Founded within the state of the Teutonic Order, Kneiphof was the youngest of Königsberg's three towns, each of which had its own charter, market rights, church, and fortifications. Settlement by merchants was intensified in 1324 with construction along the Langgasse and the bridges Krämerbrücke and Grüne Brücke. It was granted Kulm rights on 6 April 1327 by Grand Master Werner von Orseln. The new town of Kneiphof encompassed two-thirds of the island; in the same year Orseln granted the eastern third of the island to the Bishopric of Samland to allow construction of Königsberg Cathedral, which occurred from ca. 1330–80. Kneiphof's coat of arms depicted a blue-clad arm extending from waves and holding a crown, flanked by two golden hunting horns in a green field. The charter of 1327 permitted the settlement of Poles.

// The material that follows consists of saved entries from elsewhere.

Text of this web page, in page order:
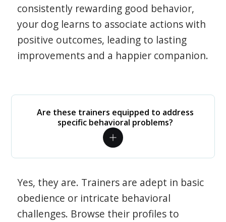
consistently rewarding good behavior,
your dog learns to associate actions with
positive outcomes, leading to lasting
improvements and a happier companion.
Are these trainers equipped to address
specific behavioral problems?
Yes, they are. Trainers are adept in basic
obedience or intricate behavioral
challenges. Browse their profiles to
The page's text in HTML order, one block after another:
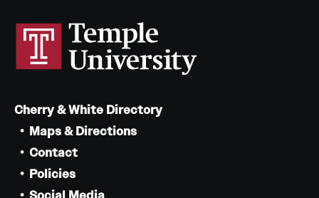
Cherry & White Directory
Maps & Directions
Contact
Policies
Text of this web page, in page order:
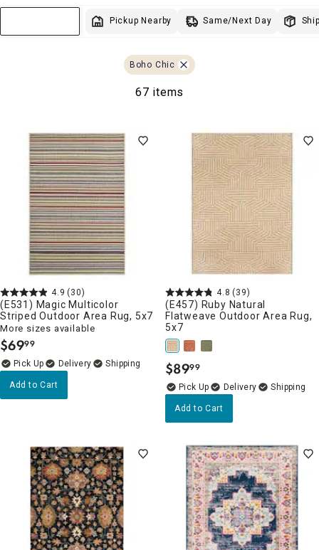
Pickup Nearby Same/Next Day
Boho Chic
67 items
4.9 (30)
(E531) Magic Multicolor
Striped Outdoor Area Rug, 5x7
More sizes available
$69.
99
Delivery
Add to Cart
4.8 (39)
(E457) Ruby Natural
Flatweave Outdoor Area Rug,
5x7
$89.
99
Delivery
Add to Cart
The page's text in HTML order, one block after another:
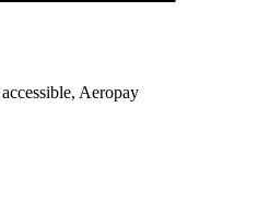
Aeropay
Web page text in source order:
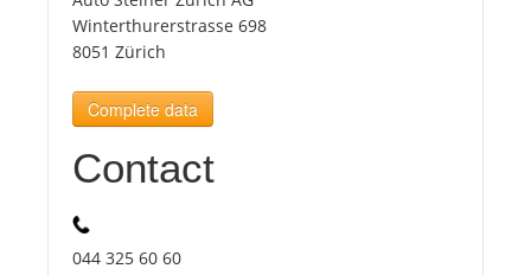
News
Benefits
Plans
Media
Winterthurerstrasse 698
8051 Zürich
Complete data
Contact
044 325 60 60

Along with the island, the town of Kneiphof also had jurisdiction over the Freiheiten Vorstadt and village Haberberg in Natangia. Haberberg and Alter Garten were granted to Kneiphof by Grand Master Albert for services rendered during the Horsemen's War. Kneiphof's warehouses were built in Vordere Vorstadt. Other places controlled by Kneiphof included the village Schönfliess, the estates Fischhof and Anker along the Pregel, Rosenau, and the tile factory in Genslack near Ottenhagen.

Bridges connecting Kneiphof to Altstadt were the Krämerbrücke (built 1286), the Dombrücke (built ca. 1330, destroyed 1379), and the Schmiedebrücke (built 1379). The Honigbrücke (built 1542) connected Kneiphof to Lomse, while the town was connected with Vorstadt by the Grüne Brücke (built 1322) and the Köttelbrücke (built 1377). These are five of the bridges in the seven bridges of Königsberg mathematics problem. Euler's proof that no solution is possible provides the foundations for graph theory and the application of topological understanding to exploring real-world questions.

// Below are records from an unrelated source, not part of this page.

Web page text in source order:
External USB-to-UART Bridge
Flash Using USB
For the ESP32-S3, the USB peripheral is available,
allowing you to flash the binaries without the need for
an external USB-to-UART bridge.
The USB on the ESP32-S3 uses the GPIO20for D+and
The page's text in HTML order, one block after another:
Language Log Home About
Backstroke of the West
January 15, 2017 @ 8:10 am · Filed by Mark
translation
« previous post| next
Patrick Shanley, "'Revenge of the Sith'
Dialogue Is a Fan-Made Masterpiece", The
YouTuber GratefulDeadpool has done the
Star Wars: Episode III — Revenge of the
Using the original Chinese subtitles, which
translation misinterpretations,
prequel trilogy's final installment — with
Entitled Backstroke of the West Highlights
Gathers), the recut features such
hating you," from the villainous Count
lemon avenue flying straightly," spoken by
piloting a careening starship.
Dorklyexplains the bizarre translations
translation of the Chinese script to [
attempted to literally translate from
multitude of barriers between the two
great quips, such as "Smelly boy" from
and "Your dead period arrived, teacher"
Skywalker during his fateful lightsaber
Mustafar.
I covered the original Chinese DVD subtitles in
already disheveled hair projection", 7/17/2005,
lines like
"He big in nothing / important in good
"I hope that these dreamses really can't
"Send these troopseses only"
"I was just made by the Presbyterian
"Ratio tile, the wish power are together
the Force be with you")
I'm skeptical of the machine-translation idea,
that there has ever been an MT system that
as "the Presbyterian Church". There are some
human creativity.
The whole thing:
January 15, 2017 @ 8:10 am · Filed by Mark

As a member of the Hanseatic League, Kneiphof took part in the Confederation of Cologne against King Valdemar IV of Denmark in 1367.

===Thirteen Years' War===

In February 1440, representatives of both Altstadt and Kneiphof took part in a convention in Elbląg, at which a decision was made to establish the Prussian Confederation. Both were founding members of the Confederation in March 1440, while Löbenicht was not. In 1454, the Confederation asked Polish King Casimir IV Jagiellon to incorporate the region into the Kingdom of Poland, to which the King agreed and signed the act of incorporation in Kraków, and the towns rebelled against the Teutonic Knights at the beginning of the subsequent Thirteen Years' War and recognized the Polish King as rightful ruler. The rebellion in Königsberg was supported by the merchant class and led by Altstadt's mayor, Andreas Brunau. Based upon the example of Danzig (Gdańsk), Brunau hoped to turn Königsberg into an autonomous city within Poland with control over all Samland. On 19 June Kneiphof's mayor, Jürgen Langerbein, paid fealty to the Polish chancellor, Jan Taszka Koniecpolski, confirming the city's accession to Poland.

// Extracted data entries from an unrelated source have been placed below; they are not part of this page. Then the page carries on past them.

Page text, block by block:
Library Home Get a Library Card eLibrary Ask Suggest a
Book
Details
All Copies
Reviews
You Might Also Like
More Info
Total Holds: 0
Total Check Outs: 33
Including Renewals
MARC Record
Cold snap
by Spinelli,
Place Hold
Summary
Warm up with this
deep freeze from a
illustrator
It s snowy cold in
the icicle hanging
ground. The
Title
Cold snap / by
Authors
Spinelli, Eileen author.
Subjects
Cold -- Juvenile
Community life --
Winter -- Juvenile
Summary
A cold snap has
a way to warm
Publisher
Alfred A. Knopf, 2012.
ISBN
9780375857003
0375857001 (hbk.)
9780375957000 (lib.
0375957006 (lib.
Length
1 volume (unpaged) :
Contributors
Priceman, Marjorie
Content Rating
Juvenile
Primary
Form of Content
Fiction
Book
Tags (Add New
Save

Brunau lost the support of Altstadt and Löbenicht on 24 March 1455 due to spontaneous opposition from craftsmen and workers, with the rebels retreating to Kneiphof. The workers in Kneiphof were too weak to defeat Brunau's rebels. Komtur Heinrich Reuß von Plauen, supported by Old Prussian freemen bringing 300 horses, approached the city on 15 April, with Altstadt and Löbenicht paying homage in the following days. Kneiphof remained in rebellion, however, protected by water and walls. Langerbein's forces consisted of 1,000 men, including 400 from Danzig. Plauen had the support of Altstadt, Löbenicht, 300 Sambian freemen, and soldiers led by Silesian and Saxon nobility, including Balthasar of Żagań, Hans and Adolf von Gleichen, Johann von Wartenburg, and Botho von Eulenburg.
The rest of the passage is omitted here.